• [Exercise instructions]: Make an exact copy of the records, with the images left out.

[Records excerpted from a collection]
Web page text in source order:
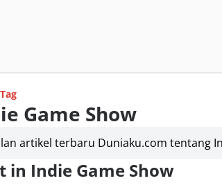
Tag
Game Show
artikel terbaru Duniaku.com tentang
in Indie Game Show
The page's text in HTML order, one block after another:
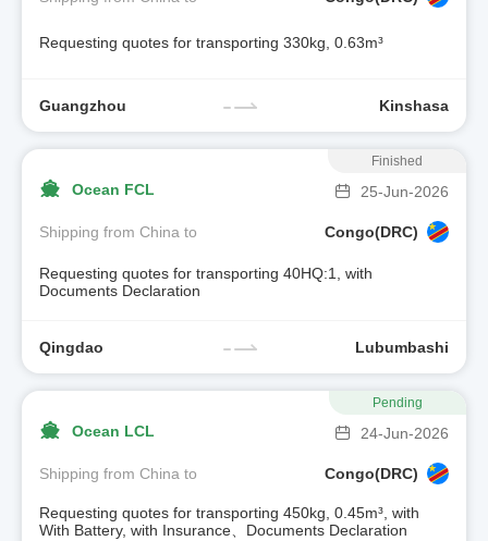
Requesting quotes for transporting 330kg, 0.63m³
Guangzhou Kinshasa
Ocean FCL 25-Jun-2026
Shipping from China to Congo(DRC)
Requesting quotes for transporting 40HQ:1, with
Documents Declaration
Qingdao Lubumbashi
Finished
Ocean LCL 24-Jun-2026
Shipping from China to Congo(DRC)
Requesting quotes for transporting 450kg, 0.45m³, with
With Battery, with Insurance、Documents Declaration
Pending

• [Output of the task]:
Web page text in source order:
Tag
Game Show
artikel terbaru Duniaku.com tentang
in Indie Game Show
The page's text in HTML order, one block after another:
Requesting quotes for transporting 330kg, 0.63m³
Guangzhou Kinshasa
Ocean FCL 25-Jun-2026
Shipping from China to Congo(DRC)
Requesting quotes for transporting 40HQ:1, with
Documents Declaration
Qingdao Lubumbashi
Finished
Ocean LCL 24-Jun-2026
Shipping from China to Congo(DRC)
Requesting quotes for transporting 450kg, 0.45m³, with
With Battery, with Insurance、Documents Declaration
Pending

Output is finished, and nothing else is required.